Why are nutrition and food labels helpful?
Now that you know what types of food labels are out there, you may be wondering why all of this information is available on our food. Here are several ways in which you can use the labeling information to your advantage:
- Building brand loyalty (or generic brand loyalty)
- Ability to identify harmful food allergens (if you have a food allergy)
- Ability to choose products that align with your individual dietary needs, preferences and values
- Better understand how a food is grown/raised (i.e. organic vs. non-organic, grass fed, cage-free)
- Ensure that your dietary pattern of preference is preserved (i.e. vegan, vegetarian, kosher)
- Identify ingredients that you want or don’t want in your food products
- Help you find and compare products that will give you essential nutrients
- Help you identify products and nutrients that will help you live a healthier life
- Easy access to the nutrient breakdown of a particular food item
So, if you’re not currently looking at the labels on the food products you consume, consider doing so! You may be missing out on tons of helpful information. Some labels are more clear-cut than others, so let’s tackle one of the most complex labels on a food package: The Nutrition Facts label.
How to Read the Nutrition Facts Label
As mentioned before, the Nutrition Facts label is usually on the back of the package and is a graphical representation of the nutrient breakdown of a food product.
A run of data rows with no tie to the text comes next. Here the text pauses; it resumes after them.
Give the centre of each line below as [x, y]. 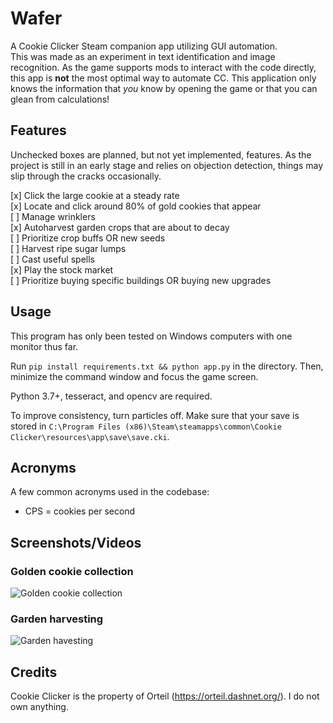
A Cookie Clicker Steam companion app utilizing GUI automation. [144, 46]
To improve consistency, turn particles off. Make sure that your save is [155, 415]
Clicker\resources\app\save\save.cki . [90, 436]
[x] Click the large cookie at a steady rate [95, 195]
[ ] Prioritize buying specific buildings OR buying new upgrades [141, 280]
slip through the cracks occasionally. [86, 176]
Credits [34, 672]
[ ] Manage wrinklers [53, 216]
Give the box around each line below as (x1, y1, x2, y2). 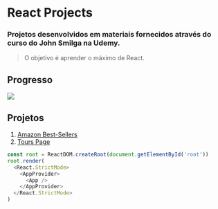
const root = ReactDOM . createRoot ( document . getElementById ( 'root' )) (7, 151, 209, 158)
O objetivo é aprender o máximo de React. (24, 54, 145, 62)
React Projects (7, 5, 93, 21)
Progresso (7, 74, 53, 86)
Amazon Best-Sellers (17, 130, 78, 139)
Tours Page (17, 138, 51, 146)
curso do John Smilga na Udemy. (7, 38, 120, 48)
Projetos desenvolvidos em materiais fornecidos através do (7, 30, 212, 39)
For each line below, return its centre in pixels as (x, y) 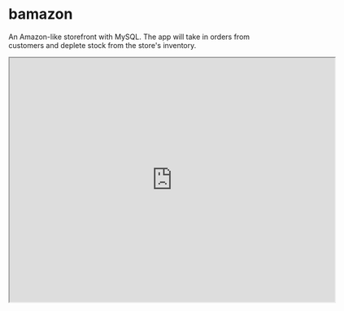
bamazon (41, 14)
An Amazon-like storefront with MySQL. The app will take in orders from (129, 37)
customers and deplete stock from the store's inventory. (102, 45)
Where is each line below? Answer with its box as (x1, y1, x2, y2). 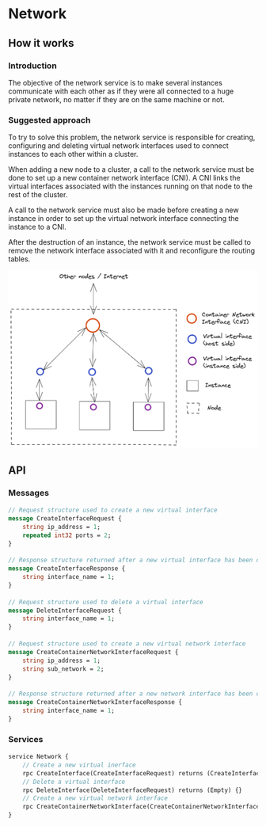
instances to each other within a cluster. (8, 150, 139, 159)
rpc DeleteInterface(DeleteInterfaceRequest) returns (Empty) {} (22, 786, 243, 794)
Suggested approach (8, 114, 91, 125)
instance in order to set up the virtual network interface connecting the (8, 214, 239, 223)
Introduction (8, 60, 57, 71)
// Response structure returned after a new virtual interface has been (8, 556, 253, 565)
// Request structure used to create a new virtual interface (8, 506, 218, 514)
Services (8, 733, 44, 744)
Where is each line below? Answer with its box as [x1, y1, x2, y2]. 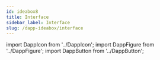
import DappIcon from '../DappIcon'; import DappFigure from [6, 41, 155, 48]
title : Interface [6, 14, 49, 20]
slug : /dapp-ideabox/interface [6, 25, 84, 31]
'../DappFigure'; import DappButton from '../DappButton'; [6, 48, 144, 55]
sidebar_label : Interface [6, 19, 70, 25]
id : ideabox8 [6, 8, 39, 15]
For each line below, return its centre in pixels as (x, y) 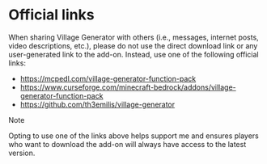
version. (22, 153)
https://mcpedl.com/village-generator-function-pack (108, 78)
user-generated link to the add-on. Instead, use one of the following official (133, 54)
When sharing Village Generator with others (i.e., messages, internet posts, (133, 37)
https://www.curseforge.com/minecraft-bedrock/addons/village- (128, 87)
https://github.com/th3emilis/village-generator (97, 104)
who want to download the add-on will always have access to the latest (127, 144)
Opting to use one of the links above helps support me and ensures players (133, 136)
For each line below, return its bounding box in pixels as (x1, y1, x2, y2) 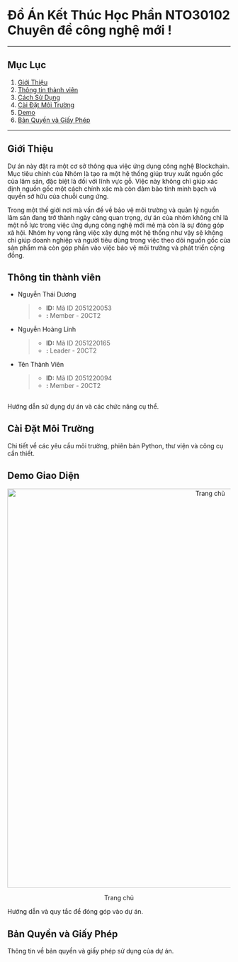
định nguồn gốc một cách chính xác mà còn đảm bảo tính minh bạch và (7, 184, 217, 193)
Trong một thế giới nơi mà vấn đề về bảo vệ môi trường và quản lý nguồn (7, 206, 220, 214)
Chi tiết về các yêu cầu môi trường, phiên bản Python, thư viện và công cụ (7, 441, 224, 450)
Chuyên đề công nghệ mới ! (7, 22, 172, 38)
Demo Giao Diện (7, 469, 80, 482)
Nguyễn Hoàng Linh (17, 325, 76, 333)
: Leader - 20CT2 (45, 346, 97, 355)
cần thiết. (7, 449, 35, 458)
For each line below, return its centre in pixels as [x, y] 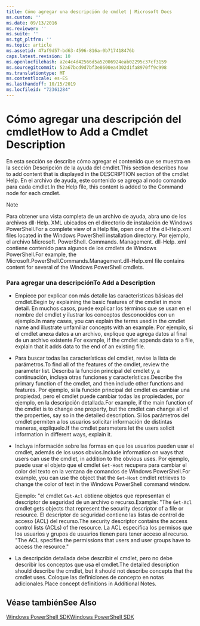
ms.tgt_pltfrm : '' [29, 39]
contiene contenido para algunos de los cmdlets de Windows [81, 248]
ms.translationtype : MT [36, 73]
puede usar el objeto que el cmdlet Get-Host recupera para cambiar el [101, 465]
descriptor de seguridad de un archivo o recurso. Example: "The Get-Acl [103, 502]
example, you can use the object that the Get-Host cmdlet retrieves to [100, 478]
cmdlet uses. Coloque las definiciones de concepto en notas [89, 578]
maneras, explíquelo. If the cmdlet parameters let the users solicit [95, 428]
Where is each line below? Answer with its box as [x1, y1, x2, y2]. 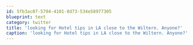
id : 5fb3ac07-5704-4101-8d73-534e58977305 [6, 8, 112, 15]
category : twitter [6, 19, 51, 25]
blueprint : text [6, 14, 46, 20]
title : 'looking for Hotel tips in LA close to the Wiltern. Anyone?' [6, 25, 183, 31]
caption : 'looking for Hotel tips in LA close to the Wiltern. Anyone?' [6, 30, 188, 36]
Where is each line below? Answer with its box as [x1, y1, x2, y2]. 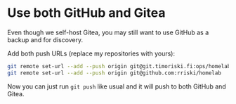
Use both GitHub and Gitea [7, 5, 166, 21]
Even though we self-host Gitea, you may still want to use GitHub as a [7, 28, 209, 37]
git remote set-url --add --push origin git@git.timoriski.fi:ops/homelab [7, 63, 231, 70]
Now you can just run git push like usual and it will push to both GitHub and [7, 82, 226, 91]
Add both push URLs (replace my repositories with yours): [7, 49, 176, 58]
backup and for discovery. [7, 35, 84, 44]
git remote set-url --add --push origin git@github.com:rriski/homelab [7, 69, 221, 77]
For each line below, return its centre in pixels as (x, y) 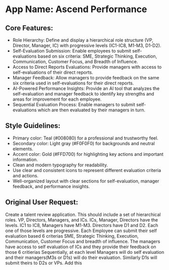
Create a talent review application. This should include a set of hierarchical (83, 214)
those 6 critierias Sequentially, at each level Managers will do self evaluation (85, 252)
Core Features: (29, 28)
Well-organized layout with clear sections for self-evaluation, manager (86, 181)
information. (25, 159)
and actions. (26, 175)
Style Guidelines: (33, 126)
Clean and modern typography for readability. (60, 165)
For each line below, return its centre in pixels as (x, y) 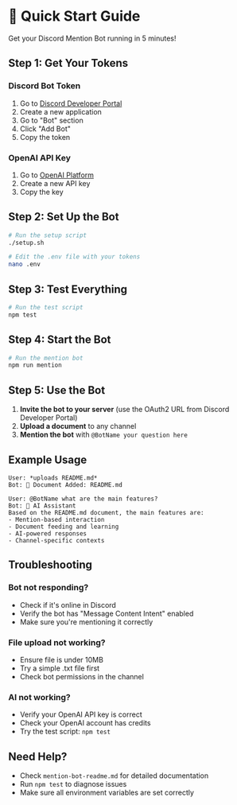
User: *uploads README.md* (53, 478)
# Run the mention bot (46, 358)
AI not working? (39, 697)
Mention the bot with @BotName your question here (104, 435)
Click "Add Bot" (45, 128)
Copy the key (41, 192)
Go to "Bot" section (51, 120)
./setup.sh (26, 243)
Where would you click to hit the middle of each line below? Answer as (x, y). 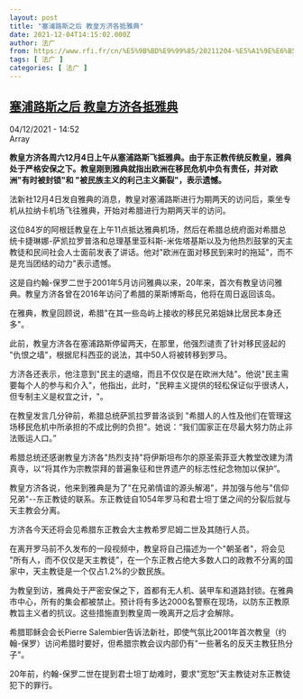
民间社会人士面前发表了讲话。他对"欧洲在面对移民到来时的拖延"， (155, 252)
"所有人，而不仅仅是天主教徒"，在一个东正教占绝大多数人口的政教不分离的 (147, 559)
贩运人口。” (37, 437)
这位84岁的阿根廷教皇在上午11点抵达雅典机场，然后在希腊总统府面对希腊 (144, 229)
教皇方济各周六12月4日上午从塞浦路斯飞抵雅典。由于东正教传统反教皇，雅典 (151, 157)
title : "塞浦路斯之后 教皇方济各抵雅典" (77, 26)
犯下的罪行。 (33, 685)
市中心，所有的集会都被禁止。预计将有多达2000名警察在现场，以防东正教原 (150, 602)
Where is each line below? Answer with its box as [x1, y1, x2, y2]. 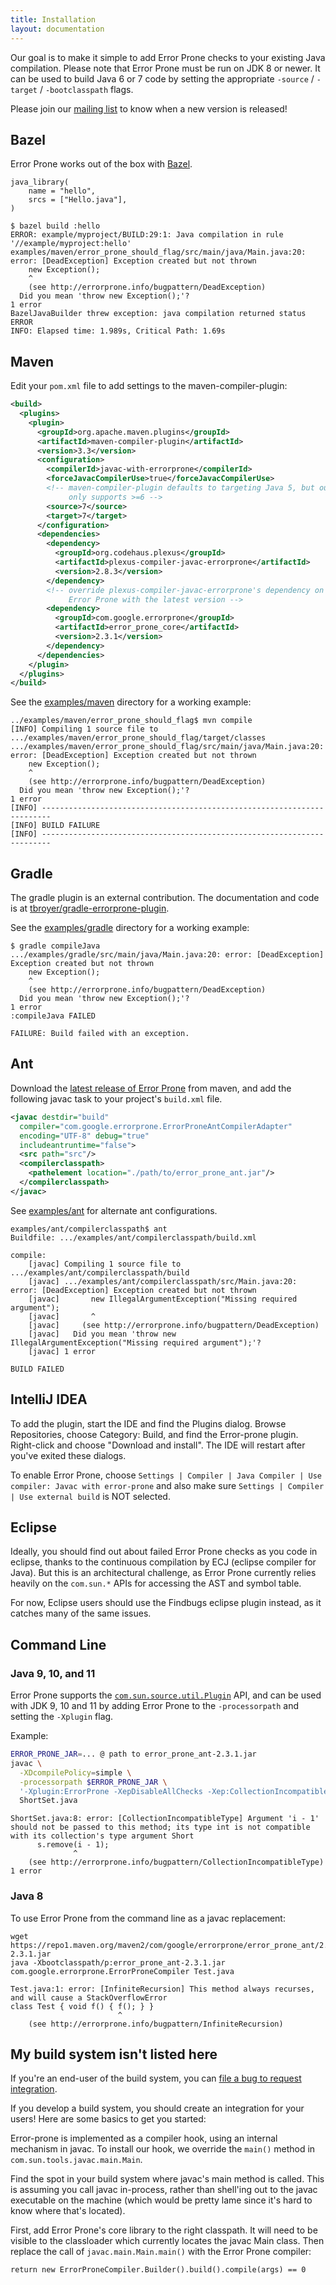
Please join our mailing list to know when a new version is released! [10, 102, 288, 115]
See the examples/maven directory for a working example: [10, 696, 252, 708]
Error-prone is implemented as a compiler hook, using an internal [10, 2132, 278, 2145]
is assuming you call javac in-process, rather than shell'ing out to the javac [10, 2184, 318, 2196]
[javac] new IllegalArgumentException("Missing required [28, 1294, 298, 1304]
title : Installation [10, 14, 97, 25]
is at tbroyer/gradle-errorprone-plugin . [10, 902, 170, 915]
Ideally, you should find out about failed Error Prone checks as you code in [10, 1546, 318, 1558]
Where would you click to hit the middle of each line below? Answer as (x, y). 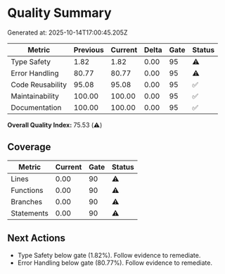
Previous (89, 49)
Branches (27, 201)
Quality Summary (59, 13)
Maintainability (35, 96)
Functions (27, 190)
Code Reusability (39, 85)
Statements (30, 213)
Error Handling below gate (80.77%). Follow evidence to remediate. (115, 263)
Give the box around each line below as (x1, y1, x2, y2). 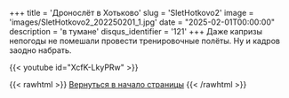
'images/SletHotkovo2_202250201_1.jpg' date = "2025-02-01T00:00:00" (9, 17, 276, 27)
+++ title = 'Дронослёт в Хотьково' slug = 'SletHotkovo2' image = (9, 8, 254, 18)
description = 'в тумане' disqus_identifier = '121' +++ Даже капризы (9, 26, 263, 36)
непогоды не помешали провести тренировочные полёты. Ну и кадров (9, 35, 280, 46)
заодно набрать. (9, 45, 72, 56)
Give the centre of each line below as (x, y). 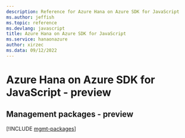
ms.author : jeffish (30, 17)
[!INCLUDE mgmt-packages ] (41, 128)
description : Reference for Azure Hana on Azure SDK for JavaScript (93, 12)
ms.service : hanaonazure (37, 39)
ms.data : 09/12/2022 (32, 51)
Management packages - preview (70, 115)
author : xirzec (25, 45)
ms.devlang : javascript (36, 28)
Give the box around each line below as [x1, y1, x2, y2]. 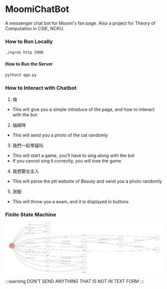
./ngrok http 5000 [5, 50, 43, 55]
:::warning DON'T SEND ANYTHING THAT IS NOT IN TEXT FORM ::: [5, 278, 144, 284]
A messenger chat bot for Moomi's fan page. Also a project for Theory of [5, 20, 156, 26]
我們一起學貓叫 [12, 142, 43, 149]
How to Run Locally [5, 38, 53, 45]
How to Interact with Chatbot [5, 84, 76, 91]
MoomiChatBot [5, 4, 69, 15]
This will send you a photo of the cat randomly [12, 132, 108, 138]
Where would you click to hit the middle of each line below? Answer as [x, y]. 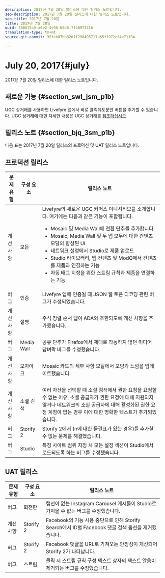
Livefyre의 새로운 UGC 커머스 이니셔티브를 [89, 209]
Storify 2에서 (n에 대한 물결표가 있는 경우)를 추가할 [98, 429]
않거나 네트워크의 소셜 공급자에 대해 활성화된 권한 [96, 405]
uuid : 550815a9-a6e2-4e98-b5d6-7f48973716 [49, 28]
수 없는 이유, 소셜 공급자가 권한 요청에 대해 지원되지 [98, 397]
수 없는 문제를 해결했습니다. [72, 436]
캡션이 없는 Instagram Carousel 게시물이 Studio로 [101, 504]
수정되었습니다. [69, 302]
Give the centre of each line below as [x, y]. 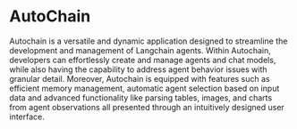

In recent years, there have been several changes to the Nutrition Facts label, so you may see a couple different versions until all products meet the new regulations.
Main Components of the Nutrition Facts Label
Let’s work our way down the typical Nutrition Facts label.
- Serving size: This is the amount of food in which the Nutrition Facts label is based on. It tells you what 1 serving of the food “should” be, but you may eat more or less than this amount. For example, if you eat twice the serving size, you will be getting twice the amount of nutrients that are listed on the Nutrition Facts label. Click the link to learn more about servings versus portions.
- Servings per container: 1 box, jar or package may contain multiple servings. The number of servings per container is based on the serving size of that item.
- Calories: Calories are energy (and can cause weight gain, weight loss or weight maintenance depending how we use them). This is the number of calories per 1 serving of a food item.
- Total fat, Cholesterol, Sodium: These are nutrients that are listed per 1 serving of that particular food item. In general, we want to limit the amount of these nutrients that we consume (with the exception of polyunsaturated and monounsaturated fats).
- Total Carbohydrate: This is the compilation of fiber, sugar and added sugar that is in 1 serving of the food item. In general, we want to increase our fiber intake and decrease the amount of sugar was consume, especially “added sugar.”
- Protein: The amount of protein in 1 serving of the food.
- Specified vitamins and minerals: You may also see vitamins and minerals listed like vitamin A and iron. These are nutrients we should try to eat in recommended amounts.
How will YOU use food labeling?
If you’re struggling to meet your nutrition goals, then start reading your food labels!